Member of the Chamber of Deputies
- In office 15 May 1953 – 15 May 1961
- Constituency: 6th Departmental Grouping

Personal details
- Born: 5 June 1909 Valparaíso, Chile
- Died: 12 March 1997 (aged 87) Viña del Mar, Chile
- Party: Traditionalist Conservative Party United Conservative Party
- Spouse: Paula Duhart
- Parent(s): Manuel Romaní Sara Valenzuela
- Occupation: Lawyer, politician

= Luis Romaní =

Chilean lawyer and politician (1909–1997)

Luis Hernán Romaní Valenzuela (5 June 1909 – 12 March 1997) was a Chilean lawyer and politician affiliated with the Traditionalist Conservative Party and later the United Conservative Party.

He served as Deputy of the Republic for the 6th Departmental Grouping – Valparaíso and Quillota – during the legislative periods 1953–1957 and 1957–1961.

==Biography==
Luis Romaní was born in Valparaíso on 5 June 1909, the son of Manuel Romaní Martínez and Sara Valenzuela. He married Paula María Antonieta Duhart Ibarrart in Viña del Mar on 21 December 1953.

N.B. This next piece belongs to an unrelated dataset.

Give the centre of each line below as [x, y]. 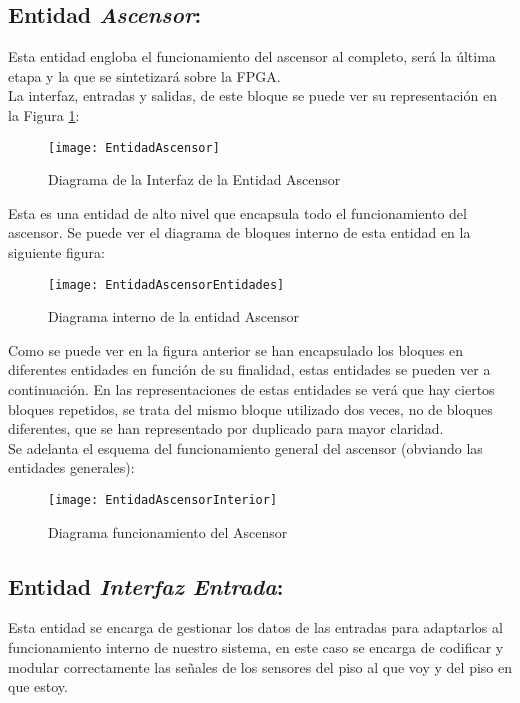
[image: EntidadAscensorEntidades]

He studied at the Colegio de los Sagrados Corazones, where he also took the institution's law courses. He graduated as a lawyer on 7 September 1933, defending a thesis entitled “Judicial Settlement and the Rehabilitation of the Bankrupt.”

Romaní began his career as Bankruptcy Trustee (Síndico de Quiebras) in Talca between 1933 and 1937, and served as attorney for the National Bankruptcy Trustee's Office from 1929 to 1953. He was also legal advisor to the National Merchant Marine Pension Fund and to the Cooperative La Valparaíso (Bank of Social Credit). Between 1947 and 1956, he acted as counsel for the Compañía de Desagües de Valparaíso y Viña del Mar.

==Political career==
He joined the Traditionalist Conservative Party and later the United Conservative Party, serving as party president in Viña del Mar and member of its National Executive Board.

He was councilman (regidor) for the Municipality of Viña del Mar for four consecutive terms between 1938 and 1950. As municipal delegate, he attended the First Congress of Municipalities held in Havana in 1938 and the Second Congress in Chile.

Elected Deputy for the 6th Departmental Grouping of Valparaíso and Quillota, he served during the legislative periods 1953–1957 and 1957–1961. He sat on the Permanent Commissions of Government Interior, Industry, and Ports, and later on the Commission of National Defense.

==Professional and civic activities==
Romaní was an active member of the Bar Association, the Club de Viña, and the Club de Valparaíso, serving as president of the latter from 1938 onward.

He died in Viña del Mar on 12 March 1997.